2. Il re della gastronomia made in Italy: il caffè. Che cosa c’è di meglio che na tazzulella ‘e cafè!!!


(Foto da internet) Nessuno avrebbe niente da obiettare se asseriamo che mangiare non significa semplicemente soddisfare la sensazione fisica della fame; non si mangia solo per placare il brontolio dello stomaco, ma anche perché il cibo è sinonimo di convivio, di conoscere le regole del bon ton: bere un bicchiere di vino o accettare una fetta di torta significa saper godere della buona compagnia. Anche la lingua italiana riflette l’importanza del mangiare, una prova ne sono i proverbi che si usano più o meno comunemente nella lingua parlata per riflettere come il cibo accompagni la quotidianità degli italiani. Ovviamente ce ne sono molti, ma questi che vi proponiamo ci sembrano consoni con le nostre riflessioni: Cominceremo con un esempio, perché, forse, questo detto non è immediatamente comprensibile. Perché, se si vuole nascondere qualcosa, si ricorre al proverbio: Al contadino non far sapere com’è buono il formaggio con le pere? Secondo alcuni studiosi, il proverbio sarebbe una sorta di romanzo sociale, giacché racconterebbe il conflitto sociale tra la classe agiata e quella contadina, quando il formaggio era tipico del pastore, e poi, in seguito subì un’ascesa sociale e venne impreziosito con un frutto nobile, la pera appunto. Conclusione: il contadino deve stare al suo posto, la pera è vietata: la produce, ma non la può consumare. Certo, da quando è diventato un proverbio, ha perso lentamente il suo originario significato


e oggi non funziona più con questo significato classista. Infatti, i proverbi, essendo legati alla cultura scritta, influenzano la cultura subalterna e quella dominante, e compare, poi, l’importanza del cibo per la cultura in generale. Divertitevi un po’ con questi altri proverbi!!! 1. Assai digiuna chi mal mangia. 2. Bacco, tabacco e Venere, riducono l’uomo in cenere. 3. Buon vino fa buon sangue. 4. Donne, ricette e mode, chi li capisce gode. 5. Il vino è buono se l’ostessa è bella. 6. L’appetito vien mangiando. 7. Pancia affamata, vita disperata. 8. Piatto ricco mi ci ficco. 9. Quando arriva la minestra non c’è più sinistra o destra. 10. Tutto ciò che è proibito, è boccon dell’appetito.

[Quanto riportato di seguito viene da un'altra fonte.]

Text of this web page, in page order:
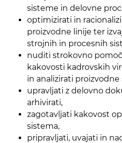
sisteme in delovne
optimizirati in
proizvodne linije ter
strojnih in procesnih
nuditi strokovno
kakovosti kadrovskih
in analizirati proizvodne
upravljati z delovno
arhivirati,
zagotavljati kakovost
sistema,
pripravljati, uvajati in
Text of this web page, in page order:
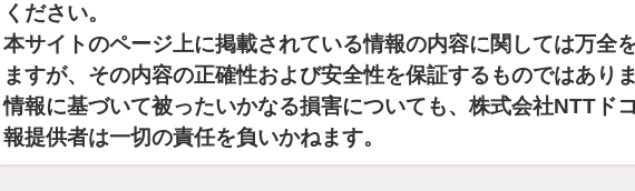
ください。
本サイトのページ上に掲載されている情報の内容に関しては万全
ますが、その内容の正確性および安全性を保証するものではあり
情報に基づいて被ったいかなる損害についても、株式会社NTTド
報提供者は一切の責任を負いかねます。
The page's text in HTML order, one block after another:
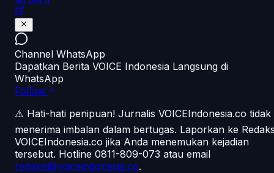
Channel WhatsApp
Dapatkan Berita VOICE Indonesia Langsung di
WhatsApp
Follow
⚠️ Hati-hati penipuan! Jurnalis VOICEIndonesia.co tidak
menerima imbalan dalam bertugas. Laporkan ke
VOICEIndonesia.co jika Anda menemukan kejadian
tersebut. Hotline 0811-809-073 atau email
redaksi@voiceindonesia.co.
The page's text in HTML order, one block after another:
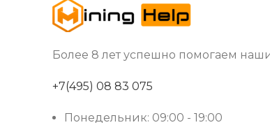
Более 8 лет успешно помогаем
+7(495) 08 83 075
Понедельник: 09:00 - 19:00
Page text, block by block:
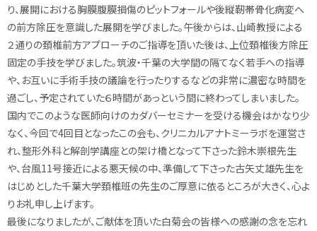
り、展開における胸膜腹膜損傷のピットフォールや後縦靭帯骨化病変へ
の前方除圧を意識した展開を学びました。午後からは、山崎教授による
２通りの頚椎前方アプローチのご指導を頂いた後は、上位頚椎後方除圧
固定の手技を学びました。筑波・千葉の大学間の隔てなく若手への指導
や、お互いに手術手技の議論を行ったりするなどの非常に濃密な時間を
過ごし、予定されていた６時間があっという間に終わってしまいました。
国内でこのような医師向けのカダバーセミナーを受ける機会はかなり少
なく、今回で4回目となったこの会も、クリニカルアナトミーラボを運営さ
れ、整形外科と解剖学講座との架け橋となって下さった鈴木崇根先生
や、台風11号接近による悪天候の中、準備して下さった古矢丈雄先生を
はじめとした千葉大学頚椎班の先生のご厚意に依るところが大きく、心よ
りお礼申し上げます。
最後になりましたが、ご献体を頂いた白菊会の皆様への感謝の念を忘れ
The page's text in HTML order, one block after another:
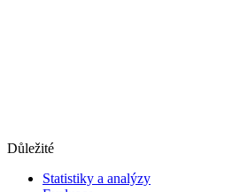
Důležité
Statistiky a analýzy
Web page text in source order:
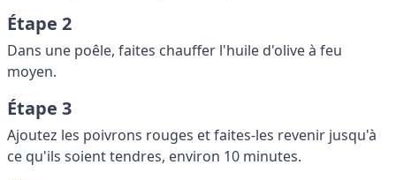
Étape 2
Dans une poêle, faites chauffer l'huile d'olive à feu
moyen.
Étape 3
Ajoutez les poivrons rouges et faites-les revenir jusqu'à
ce qu'ils soient tendres, environ 10 minutes.
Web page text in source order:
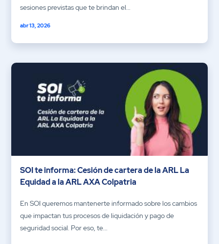
sesiones previstas que te brindan el...
abr 13, 2026
SOI te informa: Cesión de cartera de la ARL La
Equidad a la ARL AXA Colpatria
En SOI queremos mantenerte informado sobre los cambios
que impactan tus procesos de liquidación y pago de
seguridad social. Por eso, te...
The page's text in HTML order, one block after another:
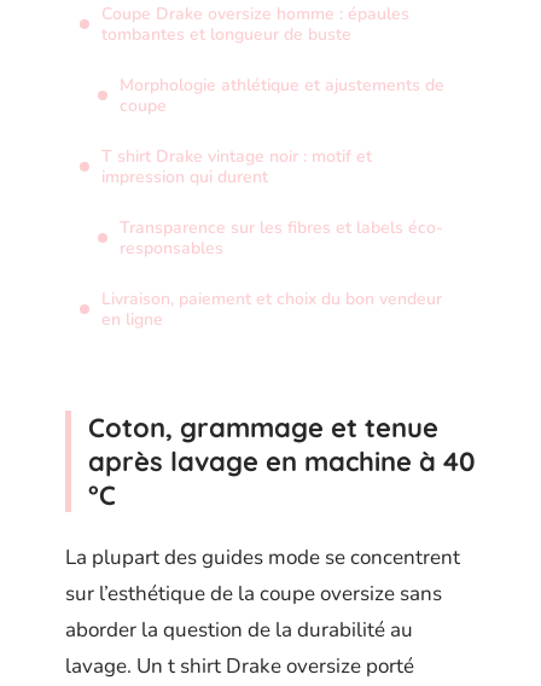
Coupe Drake oversize homme : épaules
tombantes et longueur de buste
Morphologie athlétique et ajustements de
coupe
T shirt Drake vintage noir : motif et
impression qui durent
Transparence sur les fibres et labels éco-
responsables
Livraison, paiement et choix du bon vendeur
en ligne
Coton, grammage et tenue
après lavage en machine à 40
°C
La plupart des guides mode se concentrent
sur l’esthétique de la coupe oversize sans
aborder la question de la durabilité au
lavage. Un t shirt Drake oversize porté
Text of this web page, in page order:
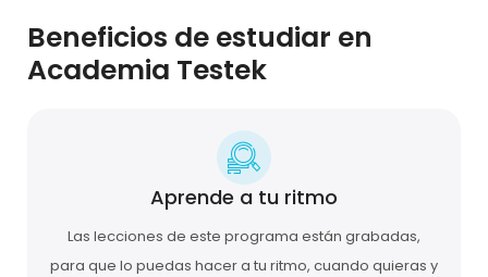
Beneficios de estudiar en
Academia Testek
Aprende a tu ritmo
Las lecciones de este programa están grabadas,
para que lo puedas hacer a tu ritmo, cuando quieras y
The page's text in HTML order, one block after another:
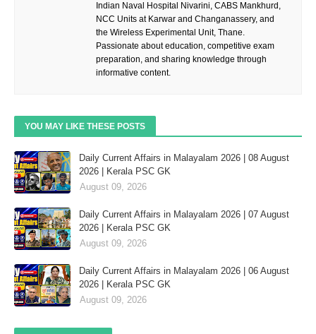
Indian Naval Hospital Nivarini, CABS Mankhurd,
NCC Units at Karwar and Changanassery, and
the Wireless Experimental Unit, Thane.
Passionate about education, competitive exam
preparation, and sharing knowledge through
informative content.
YOU MAY LIKE THESE POSTS
Daily Current Affairs in Malayalam 2026 | 08 August
2026 | Kerala PSC GK
August 09, 2026
Daily Current Affairs in Malayalam 2026 | 07 August
2026 | Kerala PSC GK
August 09, 2026
Daily Current Affairs in Malayalam 2026 | 06 August
2026 | Kerala PSC GK
August 09, 2026
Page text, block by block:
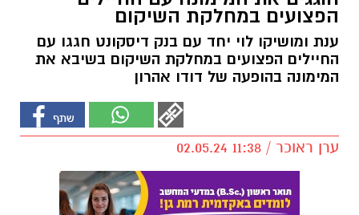
הפצועים במחלקת השיקום
ענת ומושיקו לוי יחד עם בנק דיסקונט חגגו עם
החיילים הפצועים במחלקת השיקום בשיבא את
המימונה בהופעה של דודו אהרון
ערן ראוכר / 11:38 02.05.24
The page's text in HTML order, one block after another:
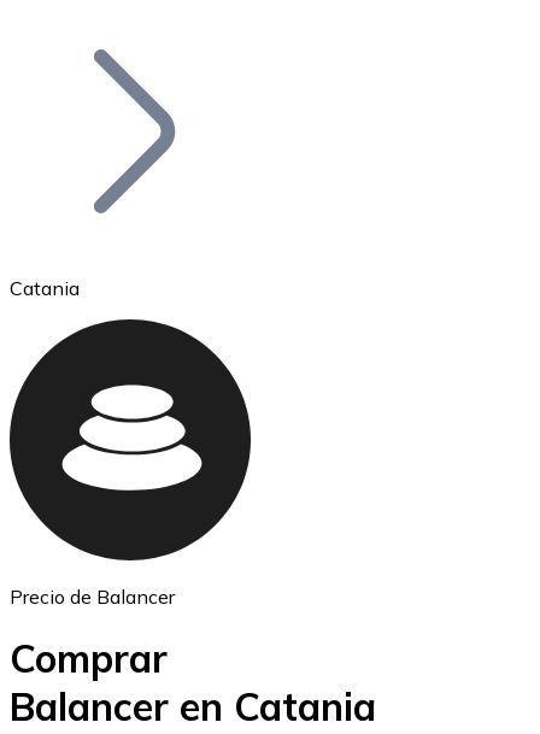
Bitcoin
Ethereum
ETH
Catania
Precio de Balancer
Comprar
Balancer en Catania
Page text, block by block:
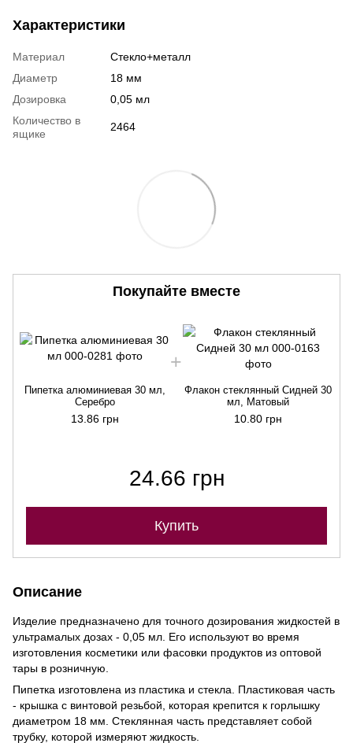
Характеристики
Материал
Стекло+металл
Диаметр
18 мм
Дозировка
0,05 мл
Количество в
ящике
2464
Покупайте вместе
Пипетка алюминиевая 30 мл,
Серебро
13.86 грн
Флакон стеклянный Сидней 30
мл, Матовый
10.80 грн
24.66 грн
Купить
Описание
Изделие предназначено для точного дозирования жидкостей в
ультрамалых дозах - 0,05 мл. Его используют во время
изготовления косметики или фасовки продуктов из оптовой
тары в розничную.
Пипетка изготовлена из пластика и стекла. Пластиковая часть
- крышка с винтовой резьбой, которая крепится к горлышку
диаметром 18 мм. Стеклянная часть представляет собой
трубку, которой измеряют жидкость.
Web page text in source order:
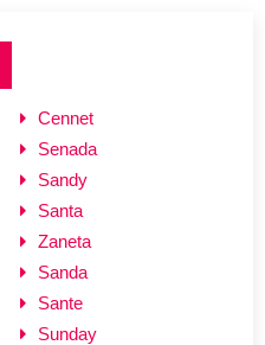
Cennet
Senada
Sandy
Santa
Zaneta
Sanda
Sante
Sunday
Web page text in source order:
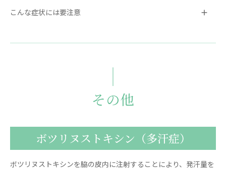
こんな症状には要注意
その他
ボツリヌストキシン（多汗症）
ボツリヌストキシンを脇の皮内に注射することにより、発汗量を
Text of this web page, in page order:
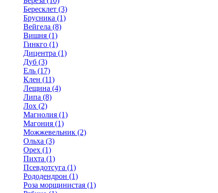
Бересклет (3)
Брусника (1)
Вейгела (8)
Вишня (1)
Гинкго (1)
Дицентра (1)
Дуб (3)
Ель (17)
Клен (11)
Лещина (4)
Липа (8)
Лох (2)
Магнолия (1)
Магония (1)
Можжевельник (2)
Ольха (3)
Орех (1)
Пихта (1)
Псевдотсуга (1)
Рододендрон (1)
Роза морщинистая (1)
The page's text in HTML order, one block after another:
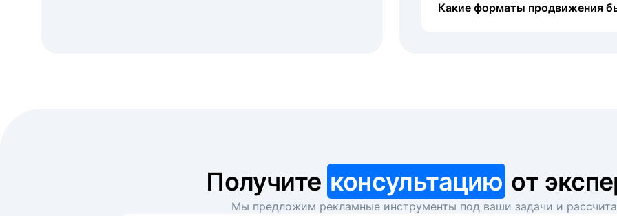
Какие форматы продвижения
Получите консультацию от
Мы предложим рекламные инструменты под ваши задачи и
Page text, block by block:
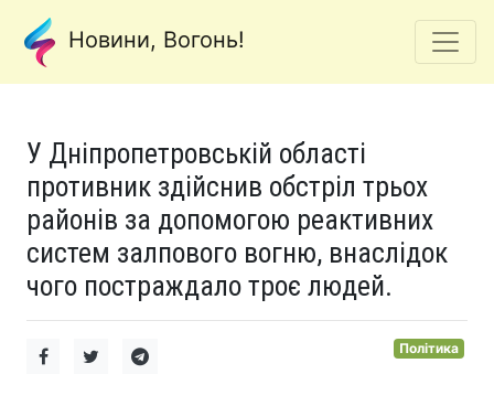
Новини, Вогонь!
У Дніпропетровській області
противник здійснив обстріл трьох
районів за допомогою реактивних
систем залпового вогню, внаслідок
чого постраждало троє людей.
Політика
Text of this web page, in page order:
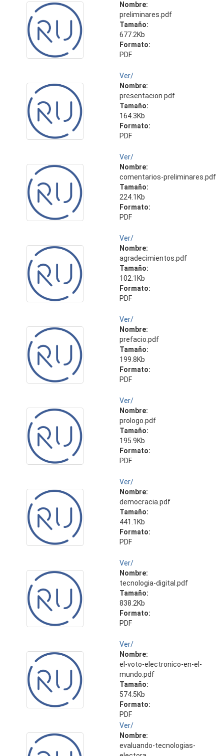
Nombre:
preliminares.pdf
Tamaño:
677.2Kb
Formato:
PDF
Ver/
Nombre:
presentacion.pdf
Tamaño:
164.3Kb
Formato:
PDF
Ver/
Nombre:
comentarios-preliminares.pdf
Tamaño:
224.1Kb
Formato:
PDF
Ver/
Nombre:
agradecimientos.pdf
Tamaño:
102.1Kb
Formato:
PDF
Ver/
Nombre:
prefacio.pdf
Tamaño:
199.8Kb
Formato:
PDF
Ver/
Nombre:
prologo.pdf
Tamaño:
195.9Kb
Formato:
PDF
Ver/
Nombre:
democracia.pdf
Tamaño:
441.1Kb
Formato:
PDF
Ver/
Nombre:
tecnologia-digital.pdf
Tamaño:
838.2Kb
Formato:
PDF
Ver/
Nombre:
el-voto-electronico-en-el-
mundo.pdf
Tamaño:
574.5Kb
Formato:
PDF
Ver/
Nombre:
evaluando-tecnologias-
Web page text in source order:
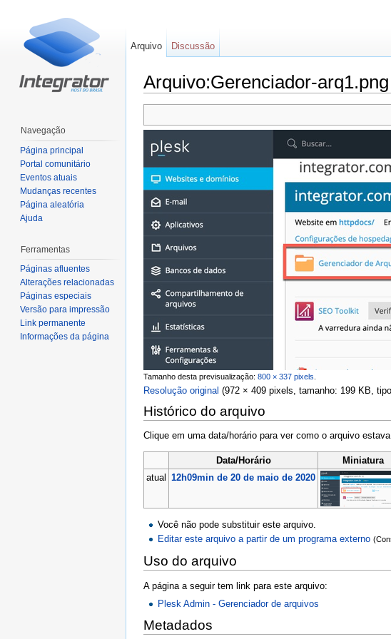
Arquivo:Gerenciador-arq1.png
Tamanho desta previsualização: 800 × 337 pixels
Resolução original (972 × 409 pixels, tamanho: 199 KB,
Histórico do arquivo
Clique em uma data/horário para ver como o arquivo
Data/Horário Miniatura
atual 12h09min de 20 de maio de 2020
Você não pode substituir este arquivo.
Editar este arquivo a partir de um programa externo
Uso do arquivo
A página a seguir tem link para este arquivo:
Plesk Admin - Gerenciador de arquivos
Metadados
Arquivo Discussão
Navegação
Página principal
Portal comunitário
Eventos atuais
Mudanças recentes
Página aleatória
Ajuda
Ferramentas
Páginas afluentes
Alterações relacionadas
Páginas especiais
Versão para impressão
Link permanente
Informações da página
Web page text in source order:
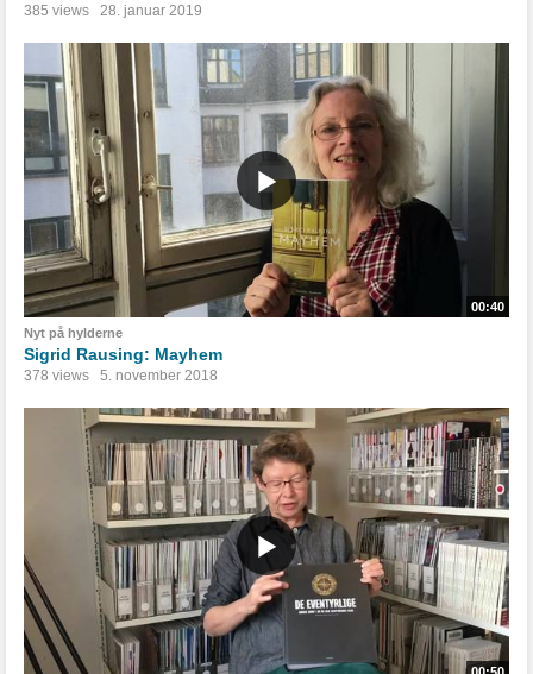
385 views 28. januar 2019
00:40
Nyt på hylderne
Sigrid Rausing: Mayhem
378 views 5. november 2018
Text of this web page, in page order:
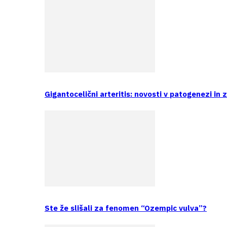
Gigantocelični arteritis: novosti v patogenezi in
Ste že slišali za fenomen “Ozempic vulva”?
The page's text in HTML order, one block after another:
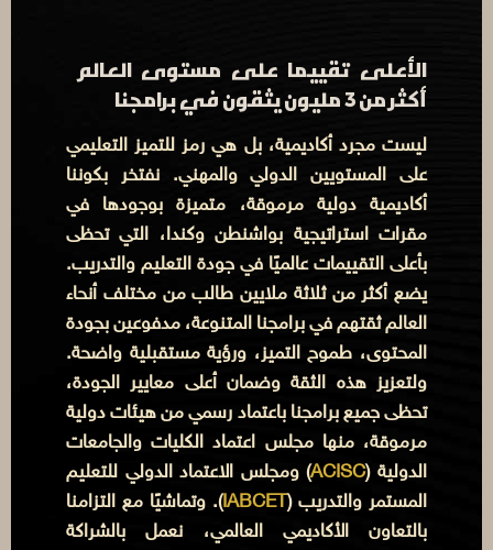
الأعلى تقييما على مستوى العالم
أكثر من 3 مليون يثقون في برامجنا
ليست مجرد أكاديمية، بل هي رمز للتميز التعليمي
على المستويين الدولي والمهني. نفتخر بكوننا
أكاديمية دولية مرموقة، متميزة بوجودها في
مقرات استراتيجية بواشنطن وكندا، التي تحظى
بأعلى التقييمات عالميًا في جودة التعليم والتدريب.
يضع أكثر من ثلاثة ملايين طالب من مختلف أنحاء
العالم ثقتهم في برامجنا المتنوعة، مدفوعين بجودة
المحتوى، طموح التميز، ورؤية مستقبلية واضحة.
ولتعزيز هذه الثقة وضمان أعلى معايير الجودة،
تحظى جميع برامجنا باعتماد رسمي من هيئات دولية
مرموقة، منها مجلس اعتماد الكليات والجامعات
الدولية (ACISC) ومجلس الاعتماد الدولي للتعليم
المستمر والتدريب (IABCET). وتماشيًا مع التزامنا
بالتعاون الأكاديمي العالمي، نعمل بالشراكة
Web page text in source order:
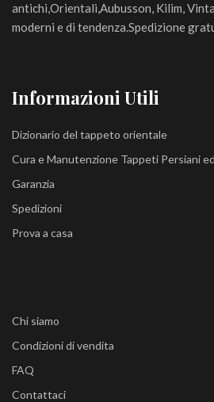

(Foto da internet) Per concludere questa breve introduzione alla gastronomia italiana, ricordiamo Aldo Fabrizi, un indimenticabile attore, regista, poeta, comico, e come no, cuoco. Infatti la cucina era la sua grande passione. Oltre ad una vasta raccolta di ricette ideate da lui in persona, l’attore romano ha lasciato anche una serie di “poesie gastronomiche“ che sottolineano tutto l’amore di Fabrizi per il cibo e la buona cucina. Ecco una poesia gastronomica in dialetto romano (leggi la traduzione>>) che sintetizza che cos’è il cibo per un italiano: Er medico m’ha detto Commenda caro, è duopo che lo dica ma l’italiano, escluso il proletario, pappa tre volte più del necessario, sottoponendo il cuore a ‘na fatica. Di fame, creda, non si muore mica, piuttosto accade tutto l’incontrario, e chi vol diventare centenario deve evità perfino la mollica. Perciò m’ascolti, segua il mio dettame; io quando siedo a tavola non m’empio e m’alzo sempre avendo ancora fame!


Embè quanno che ar medico ce credi, bisogna daje retta: mò, presempio, l’urtimo piatto me lo magno in piedi!